# [Directions]
Gather all lines in the entries below that include the word "baseboard".
..............................
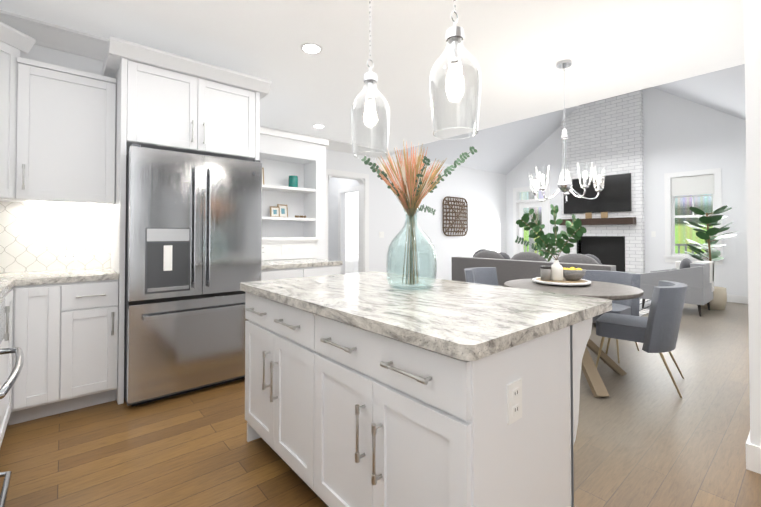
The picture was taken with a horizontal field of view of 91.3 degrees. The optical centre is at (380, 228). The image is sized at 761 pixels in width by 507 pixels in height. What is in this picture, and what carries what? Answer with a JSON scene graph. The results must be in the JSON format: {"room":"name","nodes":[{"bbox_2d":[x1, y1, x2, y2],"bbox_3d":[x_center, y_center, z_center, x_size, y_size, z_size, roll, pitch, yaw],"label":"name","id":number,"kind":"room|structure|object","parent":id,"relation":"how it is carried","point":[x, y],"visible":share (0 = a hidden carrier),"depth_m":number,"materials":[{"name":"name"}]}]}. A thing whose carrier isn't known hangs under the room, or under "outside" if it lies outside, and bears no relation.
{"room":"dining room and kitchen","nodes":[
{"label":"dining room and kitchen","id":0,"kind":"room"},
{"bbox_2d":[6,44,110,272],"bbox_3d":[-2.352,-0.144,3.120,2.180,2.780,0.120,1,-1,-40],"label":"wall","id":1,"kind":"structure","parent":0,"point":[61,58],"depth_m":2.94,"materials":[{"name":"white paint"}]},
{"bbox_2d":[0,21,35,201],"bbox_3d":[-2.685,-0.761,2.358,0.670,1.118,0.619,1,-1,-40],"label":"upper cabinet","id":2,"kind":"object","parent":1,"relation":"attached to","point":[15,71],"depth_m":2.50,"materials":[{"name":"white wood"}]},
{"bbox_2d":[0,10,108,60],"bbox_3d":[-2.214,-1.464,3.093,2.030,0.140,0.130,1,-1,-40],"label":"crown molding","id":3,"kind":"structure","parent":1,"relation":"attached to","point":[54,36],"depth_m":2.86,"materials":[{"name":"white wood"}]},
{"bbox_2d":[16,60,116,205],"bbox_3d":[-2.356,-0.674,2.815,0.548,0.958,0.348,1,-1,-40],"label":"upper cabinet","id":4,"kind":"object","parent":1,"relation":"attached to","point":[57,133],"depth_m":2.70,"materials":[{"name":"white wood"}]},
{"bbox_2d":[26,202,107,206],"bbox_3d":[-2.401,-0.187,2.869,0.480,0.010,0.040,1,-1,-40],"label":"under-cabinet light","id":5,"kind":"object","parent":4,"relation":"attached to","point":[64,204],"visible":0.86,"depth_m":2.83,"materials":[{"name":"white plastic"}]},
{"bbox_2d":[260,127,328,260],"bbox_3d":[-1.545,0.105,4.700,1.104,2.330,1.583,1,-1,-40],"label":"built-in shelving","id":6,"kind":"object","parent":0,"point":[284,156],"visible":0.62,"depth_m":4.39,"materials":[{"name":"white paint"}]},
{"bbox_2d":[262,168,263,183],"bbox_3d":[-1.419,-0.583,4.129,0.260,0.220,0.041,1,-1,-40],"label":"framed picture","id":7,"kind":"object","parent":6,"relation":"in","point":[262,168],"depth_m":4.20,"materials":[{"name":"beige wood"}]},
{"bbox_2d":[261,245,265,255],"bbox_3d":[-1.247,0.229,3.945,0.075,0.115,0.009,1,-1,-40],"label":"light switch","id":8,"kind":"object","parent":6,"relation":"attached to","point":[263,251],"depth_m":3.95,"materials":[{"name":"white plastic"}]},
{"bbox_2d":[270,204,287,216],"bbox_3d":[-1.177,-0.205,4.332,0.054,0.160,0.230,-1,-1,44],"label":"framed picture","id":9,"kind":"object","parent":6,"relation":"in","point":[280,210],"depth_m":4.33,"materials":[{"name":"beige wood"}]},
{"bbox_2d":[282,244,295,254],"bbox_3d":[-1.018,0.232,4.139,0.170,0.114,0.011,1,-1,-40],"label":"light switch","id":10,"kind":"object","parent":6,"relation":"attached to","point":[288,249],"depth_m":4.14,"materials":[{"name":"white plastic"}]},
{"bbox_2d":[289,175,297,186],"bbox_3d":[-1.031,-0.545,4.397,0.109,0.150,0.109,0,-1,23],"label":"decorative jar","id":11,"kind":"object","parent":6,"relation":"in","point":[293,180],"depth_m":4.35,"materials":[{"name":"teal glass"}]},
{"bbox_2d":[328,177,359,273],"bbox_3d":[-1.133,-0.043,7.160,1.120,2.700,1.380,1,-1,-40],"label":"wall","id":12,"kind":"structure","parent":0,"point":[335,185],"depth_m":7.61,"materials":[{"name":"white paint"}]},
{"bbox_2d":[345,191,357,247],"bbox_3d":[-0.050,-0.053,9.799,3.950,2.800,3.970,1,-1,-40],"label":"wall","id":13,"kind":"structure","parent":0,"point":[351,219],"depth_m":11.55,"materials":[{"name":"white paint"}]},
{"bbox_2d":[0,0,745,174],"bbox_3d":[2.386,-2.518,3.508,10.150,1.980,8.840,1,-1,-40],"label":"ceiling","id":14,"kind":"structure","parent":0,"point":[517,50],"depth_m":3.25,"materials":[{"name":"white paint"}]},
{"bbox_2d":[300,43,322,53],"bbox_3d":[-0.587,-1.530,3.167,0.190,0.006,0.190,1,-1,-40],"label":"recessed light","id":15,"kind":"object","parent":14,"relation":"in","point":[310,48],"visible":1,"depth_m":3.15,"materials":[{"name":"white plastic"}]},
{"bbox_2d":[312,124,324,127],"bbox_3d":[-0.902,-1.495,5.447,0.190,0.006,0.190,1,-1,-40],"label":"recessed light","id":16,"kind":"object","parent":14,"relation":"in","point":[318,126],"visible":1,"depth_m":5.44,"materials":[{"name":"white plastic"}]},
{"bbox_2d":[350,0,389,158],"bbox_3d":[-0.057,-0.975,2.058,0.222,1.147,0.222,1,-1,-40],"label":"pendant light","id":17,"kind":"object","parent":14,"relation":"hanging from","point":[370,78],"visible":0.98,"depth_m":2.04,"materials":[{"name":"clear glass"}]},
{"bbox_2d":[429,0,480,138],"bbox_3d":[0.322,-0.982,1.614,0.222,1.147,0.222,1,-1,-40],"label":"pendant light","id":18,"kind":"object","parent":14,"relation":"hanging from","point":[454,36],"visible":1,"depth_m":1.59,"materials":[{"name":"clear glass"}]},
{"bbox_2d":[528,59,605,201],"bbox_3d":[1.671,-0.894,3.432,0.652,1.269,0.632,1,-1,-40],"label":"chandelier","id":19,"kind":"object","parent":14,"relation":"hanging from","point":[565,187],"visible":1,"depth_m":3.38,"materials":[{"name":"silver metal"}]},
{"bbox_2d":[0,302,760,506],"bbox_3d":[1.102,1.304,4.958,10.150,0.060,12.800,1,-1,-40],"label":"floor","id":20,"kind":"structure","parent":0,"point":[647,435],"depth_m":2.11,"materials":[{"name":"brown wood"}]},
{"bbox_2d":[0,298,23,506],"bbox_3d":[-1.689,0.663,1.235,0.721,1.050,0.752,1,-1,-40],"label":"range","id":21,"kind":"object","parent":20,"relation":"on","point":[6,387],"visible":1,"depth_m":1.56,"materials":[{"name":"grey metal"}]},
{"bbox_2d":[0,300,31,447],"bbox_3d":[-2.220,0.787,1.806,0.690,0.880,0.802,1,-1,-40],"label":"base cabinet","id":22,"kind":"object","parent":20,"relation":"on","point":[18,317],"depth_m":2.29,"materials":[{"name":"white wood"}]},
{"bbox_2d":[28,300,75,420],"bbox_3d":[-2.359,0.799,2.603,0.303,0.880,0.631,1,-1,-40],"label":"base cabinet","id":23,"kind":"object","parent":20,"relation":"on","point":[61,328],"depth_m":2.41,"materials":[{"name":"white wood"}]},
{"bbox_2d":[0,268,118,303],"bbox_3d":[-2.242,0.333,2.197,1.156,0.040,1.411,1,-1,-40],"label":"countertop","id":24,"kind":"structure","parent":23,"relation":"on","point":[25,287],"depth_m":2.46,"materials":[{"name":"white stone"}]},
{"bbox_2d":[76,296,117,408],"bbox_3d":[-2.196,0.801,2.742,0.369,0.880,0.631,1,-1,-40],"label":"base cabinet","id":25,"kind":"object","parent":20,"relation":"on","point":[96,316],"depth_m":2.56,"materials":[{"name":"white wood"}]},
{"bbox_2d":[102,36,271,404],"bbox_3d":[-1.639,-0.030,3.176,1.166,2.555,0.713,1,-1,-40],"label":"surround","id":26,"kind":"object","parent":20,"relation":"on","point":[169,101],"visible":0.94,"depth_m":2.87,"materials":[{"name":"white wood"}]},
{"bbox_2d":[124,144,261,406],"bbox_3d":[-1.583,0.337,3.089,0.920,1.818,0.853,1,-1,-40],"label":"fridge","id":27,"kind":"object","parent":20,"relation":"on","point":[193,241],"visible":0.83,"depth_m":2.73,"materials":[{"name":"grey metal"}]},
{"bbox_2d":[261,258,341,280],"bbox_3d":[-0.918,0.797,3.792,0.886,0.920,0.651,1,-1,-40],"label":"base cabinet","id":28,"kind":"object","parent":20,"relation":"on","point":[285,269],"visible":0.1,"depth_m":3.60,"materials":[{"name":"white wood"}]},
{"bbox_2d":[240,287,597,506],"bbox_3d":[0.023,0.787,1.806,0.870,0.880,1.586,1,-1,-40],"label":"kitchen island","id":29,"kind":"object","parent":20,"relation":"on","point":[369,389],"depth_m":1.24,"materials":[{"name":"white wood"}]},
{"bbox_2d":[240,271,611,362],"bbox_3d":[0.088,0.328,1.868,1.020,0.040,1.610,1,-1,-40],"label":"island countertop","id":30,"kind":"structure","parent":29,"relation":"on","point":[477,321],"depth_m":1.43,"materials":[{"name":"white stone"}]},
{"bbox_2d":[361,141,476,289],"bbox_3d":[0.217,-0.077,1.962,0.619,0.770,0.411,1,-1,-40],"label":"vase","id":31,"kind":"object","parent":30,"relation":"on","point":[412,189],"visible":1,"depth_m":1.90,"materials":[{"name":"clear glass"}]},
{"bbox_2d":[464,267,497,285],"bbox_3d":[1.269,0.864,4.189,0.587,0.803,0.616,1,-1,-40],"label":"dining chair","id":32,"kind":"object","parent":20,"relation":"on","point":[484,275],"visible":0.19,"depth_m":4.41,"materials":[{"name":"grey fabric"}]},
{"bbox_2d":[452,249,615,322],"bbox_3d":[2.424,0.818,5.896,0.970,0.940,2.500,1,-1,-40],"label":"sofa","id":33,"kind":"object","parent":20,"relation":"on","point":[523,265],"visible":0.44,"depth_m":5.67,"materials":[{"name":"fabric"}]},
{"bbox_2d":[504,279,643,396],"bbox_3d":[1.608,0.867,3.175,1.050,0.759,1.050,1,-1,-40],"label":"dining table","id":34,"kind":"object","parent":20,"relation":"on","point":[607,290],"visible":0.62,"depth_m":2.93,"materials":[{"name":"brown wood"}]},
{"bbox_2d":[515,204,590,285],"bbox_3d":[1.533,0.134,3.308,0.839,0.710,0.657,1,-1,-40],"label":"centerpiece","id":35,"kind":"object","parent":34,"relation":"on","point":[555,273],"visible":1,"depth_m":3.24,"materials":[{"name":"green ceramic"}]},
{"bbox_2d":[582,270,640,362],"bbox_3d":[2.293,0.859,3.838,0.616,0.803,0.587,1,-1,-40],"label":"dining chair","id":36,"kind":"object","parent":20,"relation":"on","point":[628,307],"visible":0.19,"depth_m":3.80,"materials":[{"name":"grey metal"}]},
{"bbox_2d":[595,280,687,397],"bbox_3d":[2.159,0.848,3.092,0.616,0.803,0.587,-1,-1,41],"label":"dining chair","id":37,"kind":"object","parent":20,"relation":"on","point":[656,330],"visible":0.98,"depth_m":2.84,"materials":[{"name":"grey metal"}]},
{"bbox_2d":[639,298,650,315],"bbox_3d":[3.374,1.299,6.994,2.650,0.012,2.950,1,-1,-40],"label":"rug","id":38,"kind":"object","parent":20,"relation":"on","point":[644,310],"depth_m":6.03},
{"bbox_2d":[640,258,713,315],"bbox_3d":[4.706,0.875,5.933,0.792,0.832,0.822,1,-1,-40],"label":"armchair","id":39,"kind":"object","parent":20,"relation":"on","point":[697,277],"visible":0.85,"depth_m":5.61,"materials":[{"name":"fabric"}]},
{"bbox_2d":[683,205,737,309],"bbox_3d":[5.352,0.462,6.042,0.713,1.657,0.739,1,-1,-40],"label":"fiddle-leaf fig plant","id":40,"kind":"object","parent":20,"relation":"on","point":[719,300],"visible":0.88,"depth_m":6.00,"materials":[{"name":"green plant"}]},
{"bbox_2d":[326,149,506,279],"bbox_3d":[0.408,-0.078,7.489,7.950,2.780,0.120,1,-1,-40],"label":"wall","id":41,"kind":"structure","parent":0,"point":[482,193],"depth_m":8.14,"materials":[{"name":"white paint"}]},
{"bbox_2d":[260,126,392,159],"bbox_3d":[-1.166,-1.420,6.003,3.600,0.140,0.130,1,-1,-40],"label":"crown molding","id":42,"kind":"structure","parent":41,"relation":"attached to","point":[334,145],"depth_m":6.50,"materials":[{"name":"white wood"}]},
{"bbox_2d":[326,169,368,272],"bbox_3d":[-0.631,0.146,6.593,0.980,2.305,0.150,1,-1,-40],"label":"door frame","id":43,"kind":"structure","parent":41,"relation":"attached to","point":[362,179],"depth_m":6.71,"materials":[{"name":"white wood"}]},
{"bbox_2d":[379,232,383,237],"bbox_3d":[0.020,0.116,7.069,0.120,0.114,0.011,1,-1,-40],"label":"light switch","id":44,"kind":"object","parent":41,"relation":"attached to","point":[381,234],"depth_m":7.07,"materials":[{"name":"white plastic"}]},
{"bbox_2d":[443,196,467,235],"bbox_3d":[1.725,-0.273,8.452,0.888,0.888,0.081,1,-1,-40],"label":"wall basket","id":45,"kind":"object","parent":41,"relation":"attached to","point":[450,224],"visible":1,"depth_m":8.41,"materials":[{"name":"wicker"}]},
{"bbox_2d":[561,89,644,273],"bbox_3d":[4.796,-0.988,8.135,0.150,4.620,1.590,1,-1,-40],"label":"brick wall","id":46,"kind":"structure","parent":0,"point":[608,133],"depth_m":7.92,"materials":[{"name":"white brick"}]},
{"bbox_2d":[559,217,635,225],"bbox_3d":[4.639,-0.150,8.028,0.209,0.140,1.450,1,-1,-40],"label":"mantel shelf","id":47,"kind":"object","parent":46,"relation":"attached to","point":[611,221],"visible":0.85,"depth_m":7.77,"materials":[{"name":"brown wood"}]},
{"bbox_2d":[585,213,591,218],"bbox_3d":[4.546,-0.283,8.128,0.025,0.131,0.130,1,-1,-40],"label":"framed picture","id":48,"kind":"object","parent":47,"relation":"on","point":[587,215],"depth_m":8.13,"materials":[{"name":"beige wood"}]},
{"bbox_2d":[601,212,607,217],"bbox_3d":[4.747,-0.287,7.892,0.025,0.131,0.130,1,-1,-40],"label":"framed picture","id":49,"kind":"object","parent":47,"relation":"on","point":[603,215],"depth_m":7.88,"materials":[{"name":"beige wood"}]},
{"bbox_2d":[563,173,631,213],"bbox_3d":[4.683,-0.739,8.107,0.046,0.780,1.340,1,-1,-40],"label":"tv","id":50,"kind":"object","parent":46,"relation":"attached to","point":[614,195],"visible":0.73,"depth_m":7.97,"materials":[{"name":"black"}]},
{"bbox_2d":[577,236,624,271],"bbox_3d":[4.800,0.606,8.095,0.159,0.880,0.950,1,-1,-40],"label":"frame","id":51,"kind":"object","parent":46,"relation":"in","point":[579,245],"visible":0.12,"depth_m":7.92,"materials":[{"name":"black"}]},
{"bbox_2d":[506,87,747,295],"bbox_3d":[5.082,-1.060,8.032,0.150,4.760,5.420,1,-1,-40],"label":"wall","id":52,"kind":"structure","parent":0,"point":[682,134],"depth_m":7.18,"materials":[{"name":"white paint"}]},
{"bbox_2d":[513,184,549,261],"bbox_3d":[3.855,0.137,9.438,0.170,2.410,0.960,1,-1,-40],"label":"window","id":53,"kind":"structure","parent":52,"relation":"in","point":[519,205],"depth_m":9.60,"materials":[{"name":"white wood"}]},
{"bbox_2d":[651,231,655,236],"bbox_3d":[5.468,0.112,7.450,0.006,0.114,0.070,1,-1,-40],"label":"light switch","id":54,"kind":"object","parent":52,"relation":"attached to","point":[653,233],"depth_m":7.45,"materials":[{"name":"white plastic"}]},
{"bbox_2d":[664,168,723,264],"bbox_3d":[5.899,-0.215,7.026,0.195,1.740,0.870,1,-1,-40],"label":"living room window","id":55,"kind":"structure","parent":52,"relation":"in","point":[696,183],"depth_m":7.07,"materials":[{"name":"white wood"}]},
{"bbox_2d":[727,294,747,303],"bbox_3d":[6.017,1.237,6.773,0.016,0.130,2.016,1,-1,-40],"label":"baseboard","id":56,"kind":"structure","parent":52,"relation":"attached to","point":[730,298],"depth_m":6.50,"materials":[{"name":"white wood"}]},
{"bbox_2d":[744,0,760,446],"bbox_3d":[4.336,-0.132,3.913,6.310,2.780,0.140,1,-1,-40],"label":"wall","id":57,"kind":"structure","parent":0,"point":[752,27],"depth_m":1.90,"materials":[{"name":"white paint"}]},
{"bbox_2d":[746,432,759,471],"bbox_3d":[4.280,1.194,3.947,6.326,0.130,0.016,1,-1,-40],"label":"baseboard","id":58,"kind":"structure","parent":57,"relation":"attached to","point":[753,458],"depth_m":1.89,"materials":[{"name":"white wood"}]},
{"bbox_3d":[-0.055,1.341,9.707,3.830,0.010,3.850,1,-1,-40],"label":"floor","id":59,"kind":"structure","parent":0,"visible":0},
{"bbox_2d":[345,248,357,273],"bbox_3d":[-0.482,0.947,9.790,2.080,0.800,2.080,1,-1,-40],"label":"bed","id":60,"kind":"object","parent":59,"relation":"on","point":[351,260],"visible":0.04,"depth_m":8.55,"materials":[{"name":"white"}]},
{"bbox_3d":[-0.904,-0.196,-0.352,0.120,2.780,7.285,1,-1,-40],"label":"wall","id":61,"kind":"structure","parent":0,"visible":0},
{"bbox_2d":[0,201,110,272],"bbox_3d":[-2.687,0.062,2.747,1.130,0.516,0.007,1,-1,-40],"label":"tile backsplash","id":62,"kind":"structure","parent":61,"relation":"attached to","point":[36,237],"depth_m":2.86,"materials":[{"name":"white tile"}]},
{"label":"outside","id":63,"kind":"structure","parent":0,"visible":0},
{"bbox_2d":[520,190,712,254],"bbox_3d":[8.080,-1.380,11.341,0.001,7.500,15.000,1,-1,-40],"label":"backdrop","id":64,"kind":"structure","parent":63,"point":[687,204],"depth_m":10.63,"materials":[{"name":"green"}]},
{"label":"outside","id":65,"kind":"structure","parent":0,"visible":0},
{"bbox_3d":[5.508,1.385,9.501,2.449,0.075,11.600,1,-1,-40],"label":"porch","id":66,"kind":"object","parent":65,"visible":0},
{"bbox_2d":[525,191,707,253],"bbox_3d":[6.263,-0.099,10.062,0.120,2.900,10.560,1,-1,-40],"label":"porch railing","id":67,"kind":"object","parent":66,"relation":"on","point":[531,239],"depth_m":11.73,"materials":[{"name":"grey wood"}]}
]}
..............................
# [Task result]
{"bbox_2d":[727,294,747,303],"bbox_3d":[6.017,1.237,6.773,0.016,0.130,2.016,1,-1,-40],"label":"baseboard","id":56,"kind":"structure","parent":52,"relation":"attached to","point":[730,298],"depth_m":6.50,"materials":[{"name":"white wood"}]},
{"bbox_2d":[746,432,759,471],"bbox_3d":[4.280,1.194,3.947,6.326,0.130,0.016,1,-1,-40],"label":"baseboard","id":58,"kind":"structure","parent":57,"relation":"attached to","point":[753,458],"depth_m":1.89,"materials":[{"name":"white wood"}]},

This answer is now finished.